Understanding what the client actually needs. Hiring managers often ask for what they have had before, because it is easy to describe and feels safe. The recruiter’s job, much of the time, is to understand the underlying need and challenge the brief. “You want someone who can scale the function from five to twenty people in eighteen months” is a different brief to “you want a senior manager with ten years in the sector,” even if the hiring manager has used the second description. Translating between the stated requirement and the actual requirement is a consultative skill that requires relationship, context, and the willingness to push back. AI does not push back.

Managing the human dynamics of a high-stakes decision. Hiring is one of the most consequential decisions most managers make, and it is one they are rarely trained to make well. A recruiter who is doing their job properly is managing the decision-making process as much as sourcing candidates. That includes calibrating expectations, challenging gut reactions, keeping the process honest when unconscious preferences start to drive it, and helping a hiring team land on a decision they can stand behind. This is human coaching work.

Candidate experience in competitive markets. The best candidates have options. What makes them choose one employer over another, particularly when offers are comparable, is often the quality of the experience they have had through the process. That experience is built through human interaction: conversations that feel like conversations rather than interviews, honest exchanges about what the role is actually like, genuine engagement with what the candidate is looking for in their career. A 2023 Talent Board report found that candidates who rated their experience as positive were 38% more likely to accept an offer. AI-administered processes are efficient. They are rarely compelling.

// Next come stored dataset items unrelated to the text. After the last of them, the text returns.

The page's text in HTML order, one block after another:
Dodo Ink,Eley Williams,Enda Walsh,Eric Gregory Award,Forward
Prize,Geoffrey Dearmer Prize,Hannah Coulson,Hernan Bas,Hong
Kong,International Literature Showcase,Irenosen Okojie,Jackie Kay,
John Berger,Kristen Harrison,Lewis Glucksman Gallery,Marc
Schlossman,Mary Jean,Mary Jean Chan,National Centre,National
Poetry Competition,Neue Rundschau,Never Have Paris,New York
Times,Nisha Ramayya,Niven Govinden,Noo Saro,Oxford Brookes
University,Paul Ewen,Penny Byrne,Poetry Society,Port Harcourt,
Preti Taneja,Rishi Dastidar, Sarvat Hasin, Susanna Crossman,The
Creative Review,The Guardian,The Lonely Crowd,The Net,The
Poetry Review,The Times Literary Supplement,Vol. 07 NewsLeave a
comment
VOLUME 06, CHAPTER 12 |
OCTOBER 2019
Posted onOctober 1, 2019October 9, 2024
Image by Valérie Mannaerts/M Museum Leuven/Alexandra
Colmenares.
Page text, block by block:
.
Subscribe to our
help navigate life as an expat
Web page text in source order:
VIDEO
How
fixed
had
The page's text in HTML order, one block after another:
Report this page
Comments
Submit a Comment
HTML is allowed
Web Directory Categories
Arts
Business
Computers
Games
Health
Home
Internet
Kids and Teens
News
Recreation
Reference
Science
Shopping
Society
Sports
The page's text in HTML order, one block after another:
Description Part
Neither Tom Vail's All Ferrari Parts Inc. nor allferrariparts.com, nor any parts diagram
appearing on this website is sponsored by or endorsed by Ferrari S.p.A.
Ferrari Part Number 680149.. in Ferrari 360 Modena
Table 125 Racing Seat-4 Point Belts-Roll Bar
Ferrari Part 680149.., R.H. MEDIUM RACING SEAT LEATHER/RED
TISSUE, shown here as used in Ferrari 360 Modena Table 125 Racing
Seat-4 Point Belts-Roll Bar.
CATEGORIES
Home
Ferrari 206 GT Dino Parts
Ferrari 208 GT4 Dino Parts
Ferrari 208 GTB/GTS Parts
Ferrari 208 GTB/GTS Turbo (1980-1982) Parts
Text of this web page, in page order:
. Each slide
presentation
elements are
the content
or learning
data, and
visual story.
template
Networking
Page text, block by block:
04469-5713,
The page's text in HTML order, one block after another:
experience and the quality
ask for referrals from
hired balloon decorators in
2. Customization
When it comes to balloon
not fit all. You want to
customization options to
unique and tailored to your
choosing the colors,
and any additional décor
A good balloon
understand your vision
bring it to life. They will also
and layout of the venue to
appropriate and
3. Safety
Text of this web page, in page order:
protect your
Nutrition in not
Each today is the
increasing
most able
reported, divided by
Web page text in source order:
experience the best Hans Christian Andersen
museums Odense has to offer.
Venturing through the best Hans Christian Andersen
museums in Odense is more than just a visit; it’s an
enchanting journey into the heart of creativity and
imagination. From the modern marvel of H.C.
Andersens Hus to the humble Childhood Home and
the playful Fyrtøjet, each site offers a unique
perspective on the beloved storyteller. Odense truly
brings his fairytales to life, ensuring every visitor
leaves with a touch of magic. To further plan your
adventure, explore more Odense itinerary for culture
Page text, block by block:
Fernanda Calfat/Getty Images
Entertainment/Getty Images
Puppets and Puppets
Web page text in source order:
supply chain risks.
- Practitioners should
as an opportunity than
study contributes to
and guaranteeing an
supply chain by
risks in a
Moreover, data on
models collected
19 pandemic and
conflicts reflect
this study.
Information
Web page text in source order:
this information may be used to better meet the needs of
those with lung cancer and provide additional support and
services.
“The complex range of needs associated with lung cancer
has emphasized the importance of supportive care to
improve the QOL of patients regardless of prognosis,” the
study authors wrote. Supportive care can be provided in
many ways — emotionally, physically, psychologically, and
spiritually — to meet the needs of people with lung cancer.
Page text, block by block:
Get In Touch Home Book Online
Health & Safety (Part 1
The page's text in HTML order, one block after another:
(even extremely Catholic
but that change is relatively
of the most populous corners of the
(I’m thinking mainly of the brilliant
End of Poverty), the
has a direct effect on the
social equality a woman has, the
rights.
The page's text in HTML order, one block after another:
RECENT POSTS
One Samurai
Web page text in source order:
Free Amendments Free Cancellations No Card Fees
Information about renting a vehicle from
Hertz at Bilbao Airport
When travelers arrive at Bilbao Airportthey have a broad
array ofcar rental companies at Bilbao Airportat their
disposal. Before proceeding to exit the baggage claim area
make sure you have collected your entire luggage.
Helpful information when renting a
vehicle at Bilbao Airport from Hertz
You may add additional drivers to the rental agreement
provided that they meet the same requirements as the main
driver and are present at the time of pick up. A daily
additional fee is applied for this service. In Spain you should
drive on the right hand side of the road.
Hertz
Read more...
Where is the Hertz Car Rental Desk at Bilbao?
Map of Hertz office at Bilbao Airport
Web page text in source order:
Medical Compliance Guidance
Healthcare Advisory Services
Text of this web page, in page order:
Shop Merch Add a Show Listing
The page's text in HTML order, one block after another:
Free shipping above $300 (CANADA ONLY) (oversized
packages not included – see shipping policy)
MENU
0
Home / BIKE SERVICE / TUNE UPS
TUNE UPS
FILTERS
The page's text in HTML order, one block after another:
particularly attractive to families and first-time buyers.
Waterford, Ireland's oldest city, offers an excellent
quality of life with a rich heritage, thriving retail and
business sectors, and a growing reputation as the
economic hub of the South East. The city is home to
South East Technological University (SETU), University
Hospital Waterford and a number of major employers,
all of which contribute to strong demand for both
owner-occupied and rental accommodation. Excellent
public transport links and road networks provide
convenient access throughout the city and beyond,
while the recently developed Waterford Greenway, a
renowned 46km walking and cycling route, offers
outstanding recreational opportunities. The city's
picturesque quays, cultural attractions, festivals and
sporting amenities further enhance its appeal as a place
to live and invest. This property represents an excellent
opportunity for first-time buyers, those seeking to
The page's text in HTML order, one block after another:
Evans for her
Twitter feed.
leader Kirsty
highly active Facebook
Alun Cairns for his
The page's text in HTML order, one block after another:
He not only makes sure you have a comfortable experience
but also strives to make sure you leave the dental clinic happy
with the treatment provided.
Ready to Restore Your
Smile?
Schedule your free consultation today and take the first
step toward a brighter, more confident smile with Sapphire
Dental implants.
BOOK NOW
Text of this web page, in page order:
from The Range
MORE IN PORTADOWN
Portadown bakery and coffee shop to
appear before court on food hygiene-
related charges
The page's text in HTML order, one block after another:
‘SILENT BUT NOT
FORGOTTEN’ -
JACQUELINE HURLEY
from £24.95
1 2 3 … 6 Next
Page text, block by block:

Reading context and culture. Technical skill is one variable in a hire. How someone works, what they need to thrive, whether the team dynamic will bring out their best or suppress it, these are context-dependent factors that require human judgment to assess. The question is not whether a candidate is good. The question is whether this candidate and this organisation and this team and this moment are a good combination. That is a nuanced, contextual judgment that sits with experienced humans.


The Recruiter’s Role Is Not Shrinking. It Is Clarifying.

There is a version of the AI-in-hiring story that runs: AI handles the easy work, humans handle the hard work, everyone wins. That is partially right, but it understates something important.

As AI takes on more of the administrative and filtering work, the value of what is left concentrates. The recruitment professional who was spending 60% of their time on scheduling and CV sorting and is now spending that time on consultation, candidate relationship, and decision quality is doing more valuable work, not less. But this only creates value if those skills are actually developed and deployed.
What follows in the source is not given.